Alltagstrott

Alisha Steckert

von Alisha Steckert

Story

Der Alltag kann ziemlich stressig werden, vor allem wenn die Lehrer wieder beschließen alle Arbeiten in der Woche vor den Ferien zu schreiben. Es wäre auch viel zu einfach es auf das Schuljahr zu verteilen, aber sie bummeln lieber und wir Schüler müssen dann alles auf einmal können. Am besten auch von heute auf morgen. In der Schule fragt auch niemand wie es dir geht. Wenn du offensichtlich krank bist und dich übergeben musst oder zusammenbrichst, dann darfst du nach Hause gehen. Aber wenn du ’schlimme‘ Gedanken hast, scheinbar grundlos weinst und nur aus dem Fenster starrst, dann bist du nicht krank genug. Auch die Ärzte nehmen einen nicht wirklich ernst. Mit ein bisschen Sport und einer Ernährungsumstellung werde das schon alles besser werden. Und dann kommt man in die Schule und bekommt mit, wie Leute einfach so von ihrem Hausarzt Antidepressiva verschrieben bekommen haben.

Die Welt ist so ungerecht, deswegen müssen wir uns selbst helfen. Auch diesmal sagt keiner, wie es besser werden kann. Selbst wenn man endlich eine Überweisung für einen Psychologen bekommen hat, ist einem noch lange nicht geholfen. Eine weitere schier unüberwindbare Hürde: einen Platz in einer solchen Praxis zu bekommen.

Ich persönlich hatte das Glück und war bei einem Kinder- und Jugendpsychologen und seiner Frau untergekommen.

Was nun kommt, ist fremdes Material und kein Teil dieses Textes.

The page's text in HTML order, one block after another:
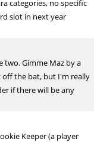
categories, no specific
slot in next year
two. Gimme Maz by a
off the bat, but I'm really
if there will be any
Keeper (a player
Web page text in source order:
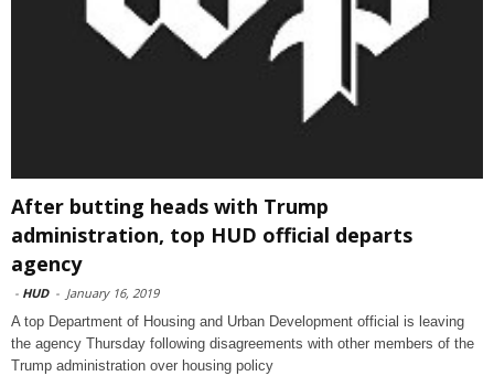
After butting heads with Trump
administration, top HUD official departs
agency
- HUD - January 16, 2019
A top Department of Housing and Urban Development official is leaving
the agency Thursday following disagreements with other members of the
Trump administration over housing policy
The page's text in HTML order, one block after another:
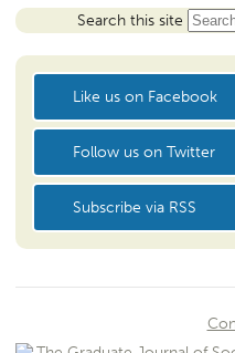
Search this site
Like us on Facebook
Follow us on Twitter
Subscribe via RSS
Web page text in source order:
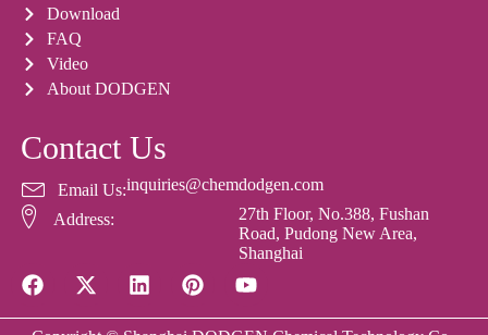
Download
FAQ
Video
About DODGEN
Contact Us
Email Us:inquiries@chemdodgen.com
Address:
27th Floor, No.388, Fushan
Road, Pudong New Area,
Shanghai
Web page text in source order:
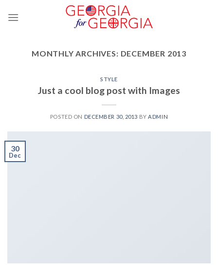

Einmal in der Woche oder alle zwei Wochen, je nachdem wie ausgebucht meine Therapeutin war, durfte ich in die Praxis fahren und bekam ca. 45 Minuten Gesprächszeit. Damals war ich 16 Jahre alt und hatte neben den typischen Teenagerproblemen mit Jungs, Körperveränderungen, Stress mit den Eltern und schlechte Noten auch ein Problem mit einigen Leuten aus meiner Klasse. Ich weigerte mich, es Mobbing zu nennen, doch meine Therapeutin erklärte mir, dass es keinen anderen Begriff dafür gäbe.

Aus Gruppenprojekten ausgeschlossen zu werden oder bei der Blättervergabe im Unterricht nicht einbezogen zu werden, kann sehr hart sein. Auch wenn man von einer Party erfährt, auf der man angeblich nicht war, weil man keine Lust gehabt hätte. Sicher, ich wäre nicht hingegangen, aber ich wusste auch nichts davon, mich hatte nie jemand gefragt. Es wurde einfach von vorne rein behauptet, dass ich abgesagt hätte. Die Therapie empfand ich meistens als recht sinnlos. Ich wollte nicht über verschiedene Gefühle reden und wie sie entstehen können. Ich wollte lieber über MEINE Gefühle reden und wie ich mit ihnen umgehen kann. Um nicht ganz so passiv zu denken, redete ich mir ein, dass ich wenigstens die neutrale Sicht meiner Therapeutin nutzen könnte. Meine Geschichten und Erlebnisse wurden von ihr natürlich anders betrachtet, als von Freunden, die involviert waren. Oft hatte sie gute Deckansätze oder Ideen zur Lösung eines Problems, mehr aber auch nicht. Wirklich wohlgefühlt habe ich mich auch nicht, immerhin war sie mir fremd und plötzlich sollte ich ihr jedes Detail anvertrauen. Jede dunkle Ecke in meinem Kopf beleuchten. Das war/ist zu viel.